Presiden Susilo Bambang Yudhoyono (SBY) kemarin kembali mengeluh. Kali anak-anak di acara perayaan Hari Anak Nasional di Teater Imax Keong Emas, Taman Mini Indonesia Indah, Jakarta Timur kena getahnya. Dia menyindir lantaran melihat beberapa bocah itu memejamkan mata saat dia menyampaikan pidato. "Ada satu dua yang tidur. Jangan tidur ya. Coba tolong dibangunkan. Barangkali mengantuk," kata SBY sambil menunjuk.
Bukan kali
ini saja SBY mengeluh saat pidatonya tidak didengar. Entah karena pendengar
memang nakal atau bosan. Bahkan dalam rapat kabinet dia tidak segan marah
karena merasa tidak dipedulikan saat berbicara. Perwira militer sampai
anak-anak pernah kena semprot presiden.
Berbeda
halnya dengan beberapa pemimpin dunia hidup saat ini. Sebut saja Presiden Iran
Mahmud Ahmadinejad, Presiden Bolivia Evo Morales, dan Presiden Venezuela Hugo
Chavez. Ucapan mereka ketika berada di atas podium kerap ditunggu wartawan
sampai intelijen. Diburu dari panggung domestik sampai di hadapan Sidang Umum
Perserikatan Bangsa-Bangsa (PBB). Bukan apa-apa, pidato mereka sampaikan selalu
lugas, pedas, dan tanpa terlalu banyak bermain kata-kata. Kuping para pemimpin
negara-negara Barat pro kapitalis sering merah dibuatnya saat mendengar
komentar mereka.
Mungkin
Anda masih ingat ketika Ahmadinejad tegas mengatakan peristiwa holocaust atau
pembantaian kaum Yahudi pada Perang Dunia II oleh Nazi Jerman hanya rekayasa.
Sontak Israel
berang mendengar perkataan itu. Perang kata-kata antarmereka pun ramai di media
massa . Tidak
sampai di situ, ketika dia berpidato di hadapan majelis Sidang Umum PBB,
sanggup membuat mata utusan dari berbagai negara menyimak apa yang disampaikan.

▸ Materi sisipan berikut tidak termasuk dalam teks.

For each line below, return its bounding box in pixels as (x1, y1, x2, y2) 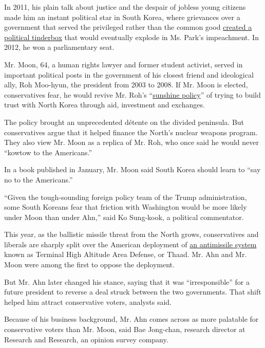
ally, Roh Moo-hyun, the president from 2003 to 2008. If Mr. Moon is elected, (4, 79, 248, 90)
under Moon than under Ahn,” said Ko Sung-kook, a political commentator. (4, 211, 244, 222)
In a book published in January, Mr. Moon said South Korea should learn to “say (4, 164, 261, 175)
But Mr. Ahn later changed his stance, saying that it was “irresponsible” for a (4, 276, 250, 287)
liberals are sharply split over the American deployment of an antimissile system (4, 239, 257, 249)
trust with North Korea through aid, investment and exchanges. (4, 99, 205, 110)
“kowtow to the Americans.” (4, 146, 92, 157)
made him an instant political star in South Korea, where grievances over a (4, 11, 240, 22)
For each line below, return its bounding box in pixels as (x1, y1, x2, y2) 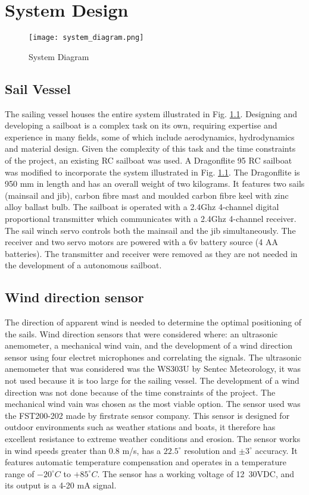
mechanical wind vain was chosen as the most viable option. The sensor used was (5, 397, 301, 410)
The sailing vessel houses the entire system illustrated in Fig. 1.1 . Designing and (5, 107, 298, 120)
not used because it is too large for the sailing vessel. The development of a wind (5, 374, 299, 387)
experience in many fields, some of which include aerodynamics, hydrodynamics (5, 130, 295, 143)
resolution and (184, 444, 236, 456)
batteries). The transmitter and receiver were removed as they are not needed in (5, 247, 298, 259)
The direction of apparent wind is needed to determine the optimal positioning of (5, 316, 302, 328)
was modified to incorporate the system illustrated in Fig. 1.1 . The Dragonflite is (5, 165, 300, 178)
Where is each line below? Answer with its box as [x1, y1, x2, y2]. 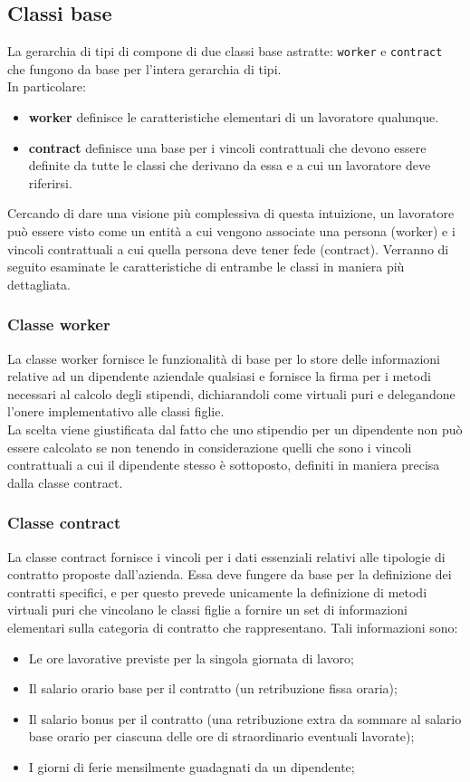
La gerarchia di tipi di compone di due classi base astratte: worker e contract [7, 42, 443, 61]
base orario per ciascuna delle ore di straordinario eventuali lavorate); [28, 727, 415, 746]
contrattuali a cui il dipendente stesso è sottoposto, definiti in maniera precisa [7, 455, 440, 474]
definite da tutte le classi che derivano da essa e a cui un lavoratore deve [28, 156, 431, 175]
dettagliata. [7, 274, 72, 293]
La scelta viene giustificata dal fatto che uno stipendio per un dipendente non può [7, 419, 463, 438]
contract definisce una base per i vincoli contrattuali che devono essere [28, 138, 427, 157]
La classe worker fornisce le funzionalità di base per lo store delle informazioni [7, 348, 440, 367]
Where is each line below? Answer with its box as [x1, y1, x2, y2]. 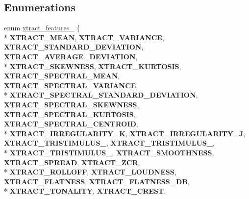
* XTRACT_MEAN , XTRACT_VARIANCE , [4, 32, 164, 42]
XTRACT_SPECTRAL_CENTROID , [4, 119, 138, 129]
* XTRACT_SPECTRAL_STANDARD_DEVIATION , [4, 90, 198, 100]
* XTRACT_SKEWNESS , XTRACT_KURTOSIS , [4, 61, 181, 71]
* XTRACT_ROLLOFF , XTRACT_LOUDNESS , [4, 167, 176, 177]
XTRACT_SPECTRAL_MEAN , [4, 71, 120, 81]
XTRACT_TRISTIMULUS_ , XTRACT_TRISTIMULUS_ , [4, 138, 215, 148]
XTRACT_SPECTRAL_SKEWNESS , [4, 99, 139, 109]
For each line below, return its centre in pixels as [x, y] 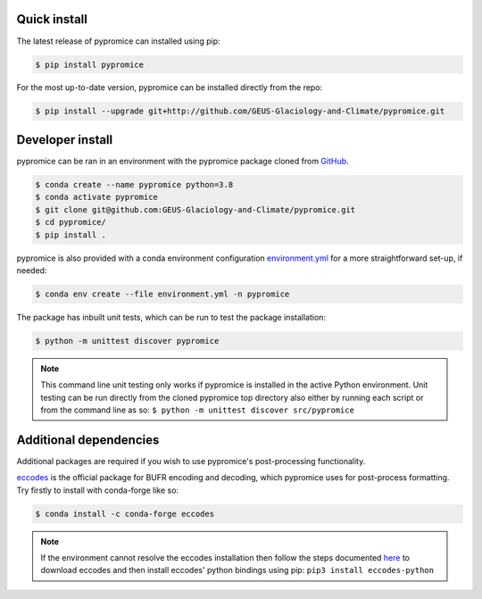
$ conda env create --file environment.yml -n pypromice [162, 294]
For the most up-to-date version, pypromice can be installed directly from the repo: [170, 87]
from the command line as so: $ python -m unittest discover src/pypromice [197, 410]
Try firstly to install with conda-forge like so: [97, 490]
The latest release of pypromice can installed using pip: [118, 41]
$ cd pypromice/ [71, 222]
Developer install [65, 140]
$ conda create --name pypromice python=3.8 [134, 184]
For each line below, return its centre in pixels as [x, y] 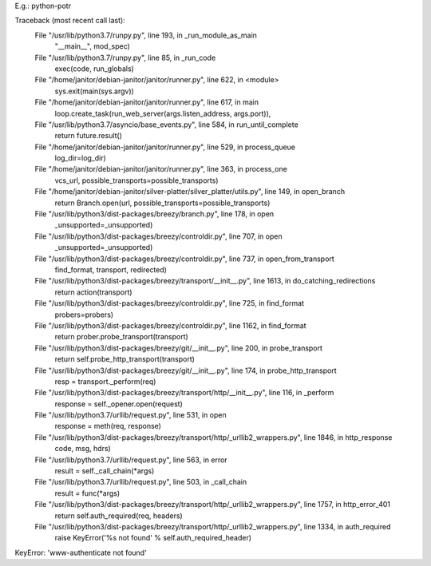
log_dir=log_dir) [81, 158]
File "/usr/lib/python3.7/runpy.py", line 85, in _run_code [125, 57]
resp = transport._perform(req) [105, 381]
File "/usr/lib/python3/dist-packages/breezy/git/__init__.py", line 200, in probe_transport [179, 348]
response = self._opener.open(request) [119, 404]
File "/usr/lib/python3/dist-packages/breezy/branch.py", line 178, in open [154, 214]
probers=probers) [84, 315]
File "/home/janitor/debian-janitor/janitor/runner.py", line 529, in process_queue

Kritik tajamnya atas dominasi kendali Amerika Serikat dalam urusan politik dan
keamanan global kerap menjadi bahan pidato utama. Tidak lupa dia selalu
menyempatkan menyentil Negeri Zionis dalam perseteruannya soal proyek nuklir Iran .
Lain lagi
dengan sosok Evo Morales dan Hugo Chavez. Pidato dua pemimpin negara di wilayah
Amerika Latin itu selalu mengundang decak kagum para perindu keadilan dan
cibiran dari golongan kapitalis-feodal. Mereka selalu keras dalam mengkritik
kebijakan Amerika Serikat.
Hal ini
kembali mengingatkan kita saat mendiang Ir. Soekarno masih memimpin. Pidato
Bung Karno kerap disampaikan dalam intonasi berapi-api. Membuat para
pengagumnya betah berlama-lama mendengar. Bahasanya sederhana, membakar
semangat. Tidak ngak ngik ngok seperti alunan lagu-lagu pop Barat. Sama halnya
dengan Fidel Castro. Kesamaan dari mereka semuanya sangat anti-Barat.
Jika para
pemimpin itu sanggup membakar semangat rakyatnya dengan sikap dan pidatonya
yang sejalan, lalu bagaimana dengan Indonesia ? Sampai kapan kita harus
menunggu pemimpin yang punya mental berani berseberangan dengan kemauan Blok
Barat agar bisa lugas berorasi. Atau malah kita terlalu tunduk terhadap kuasa
asing sehingga kita kikuk dibuatnya.